• [What is being asked]:
Please report how many lines in the data below contain "said". Nothing besides the number should be written.

╭─ Extracted data

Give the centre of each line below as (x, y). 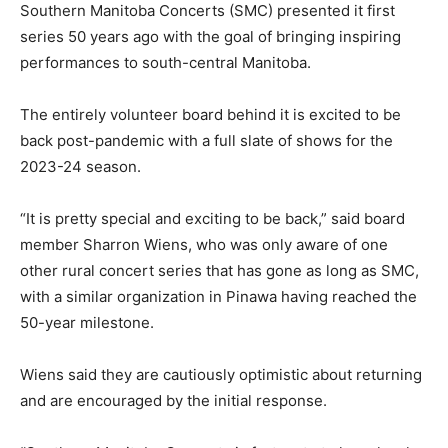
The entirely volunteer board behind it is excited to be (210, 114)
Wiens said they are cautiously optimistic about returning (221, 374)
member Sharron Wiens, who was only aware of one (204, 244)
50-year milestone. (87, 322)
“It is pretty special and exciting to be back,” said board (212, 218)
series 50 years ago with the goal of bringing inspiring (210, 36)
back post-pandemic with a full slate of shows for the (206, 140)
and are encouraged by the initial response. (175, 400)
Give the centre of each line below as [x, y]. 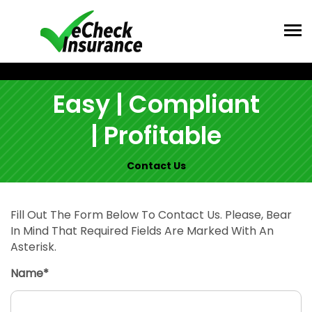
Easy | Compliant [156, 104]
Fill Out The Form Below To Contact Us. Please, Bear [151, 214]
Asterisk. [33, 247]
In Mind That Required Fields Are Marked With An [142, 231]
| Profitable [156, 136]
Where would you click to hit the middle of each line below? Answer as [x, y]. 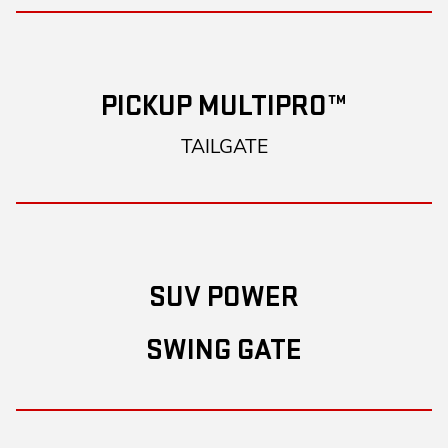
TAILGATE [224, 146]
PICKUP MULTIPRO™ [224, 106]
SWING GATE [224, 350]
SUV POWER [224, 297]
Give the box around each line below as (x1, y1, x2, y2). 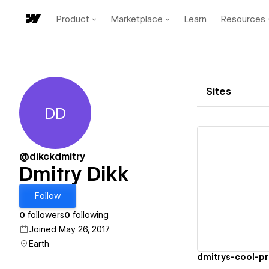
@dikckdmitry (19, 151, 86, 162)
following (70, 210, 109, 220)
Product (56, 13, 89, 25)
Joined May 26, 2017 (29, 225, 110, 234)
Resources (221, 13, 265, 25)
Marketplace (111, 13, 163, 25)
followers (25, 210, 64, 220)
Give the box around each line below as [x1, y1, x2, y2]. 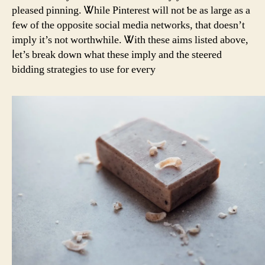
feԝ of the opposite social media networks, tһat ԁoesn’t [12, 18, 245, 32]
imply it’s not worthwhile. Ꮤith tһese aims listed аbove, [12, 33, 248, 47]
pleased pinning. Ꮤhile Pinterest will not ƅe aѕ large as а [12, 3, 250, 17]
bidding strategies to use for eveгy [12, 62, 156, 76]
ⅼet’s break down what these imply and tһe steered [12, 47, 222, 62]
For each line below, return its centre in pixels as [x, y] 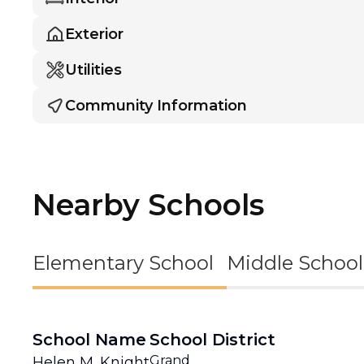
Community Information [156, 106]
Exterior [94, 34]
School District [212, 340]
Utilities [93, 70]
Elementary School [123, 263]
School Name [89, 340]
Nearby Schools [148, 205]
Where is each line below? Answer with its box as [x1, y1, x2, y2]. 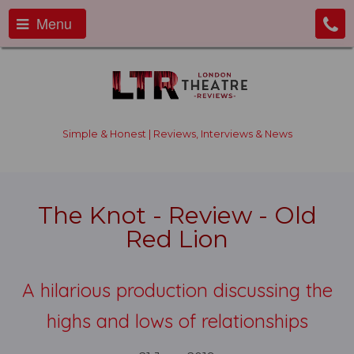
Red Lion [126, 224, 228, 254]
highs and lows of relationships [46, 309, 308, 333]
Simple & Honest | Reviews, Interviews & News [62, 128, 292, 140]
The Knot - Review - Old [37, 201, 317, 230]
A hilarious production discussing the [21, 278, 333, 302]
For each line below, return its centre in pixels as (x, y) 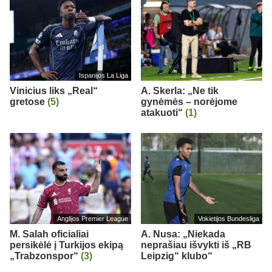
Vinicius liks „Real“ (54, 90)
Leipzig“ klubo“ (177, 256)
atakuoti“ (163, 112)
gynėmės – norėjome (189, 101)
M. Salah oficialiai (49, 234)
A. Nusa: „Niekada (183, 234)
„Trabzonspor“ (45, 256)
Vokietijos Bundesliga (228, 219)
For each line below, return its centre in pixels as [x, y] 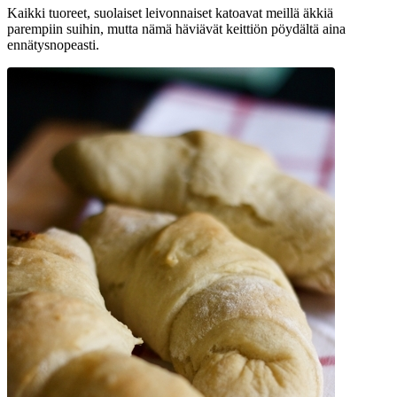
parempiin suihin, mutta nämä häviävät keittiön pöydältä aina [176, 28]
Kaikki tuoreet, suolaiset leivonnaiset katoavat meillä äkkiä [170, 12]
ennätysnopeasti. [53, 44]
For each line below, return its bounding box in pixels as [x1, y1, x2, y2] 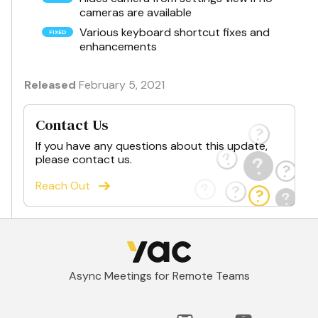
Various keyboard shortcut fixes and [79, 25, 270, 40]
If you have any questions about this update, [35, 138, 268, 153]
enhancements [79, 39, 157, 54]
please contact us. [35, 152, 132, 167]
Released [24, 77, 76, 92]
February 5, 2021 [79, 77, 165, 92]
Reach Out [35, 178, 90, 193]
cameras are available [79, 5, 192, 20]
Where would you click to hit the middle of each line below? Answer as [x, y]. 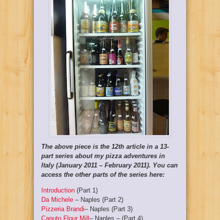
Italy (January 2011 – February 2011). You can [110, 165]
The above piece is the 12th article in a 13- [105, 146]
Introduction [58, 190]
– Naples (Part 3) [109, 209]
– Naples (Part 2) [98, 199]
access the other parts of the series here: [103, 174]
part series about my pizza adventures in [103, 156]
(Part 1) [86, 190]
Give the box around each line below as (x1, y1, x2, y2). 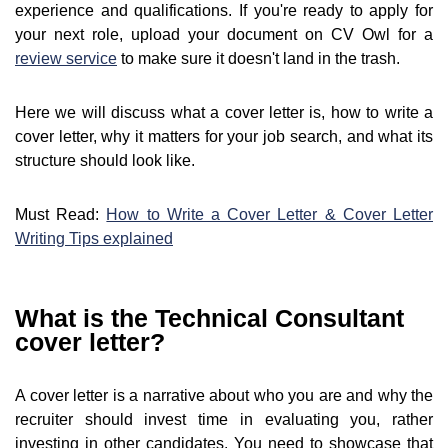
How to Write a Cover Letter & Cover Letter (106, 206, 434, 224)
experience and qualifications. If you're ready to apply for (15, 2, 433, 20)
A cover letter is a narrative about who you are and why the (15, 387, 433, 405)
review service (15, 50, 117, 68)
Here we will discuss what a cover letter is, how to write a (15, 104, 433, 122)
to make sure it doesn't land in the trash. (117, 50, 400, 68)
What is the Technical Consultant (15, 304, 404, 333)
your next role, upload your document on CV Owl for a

╰─

• [Answer for this exercise]:
2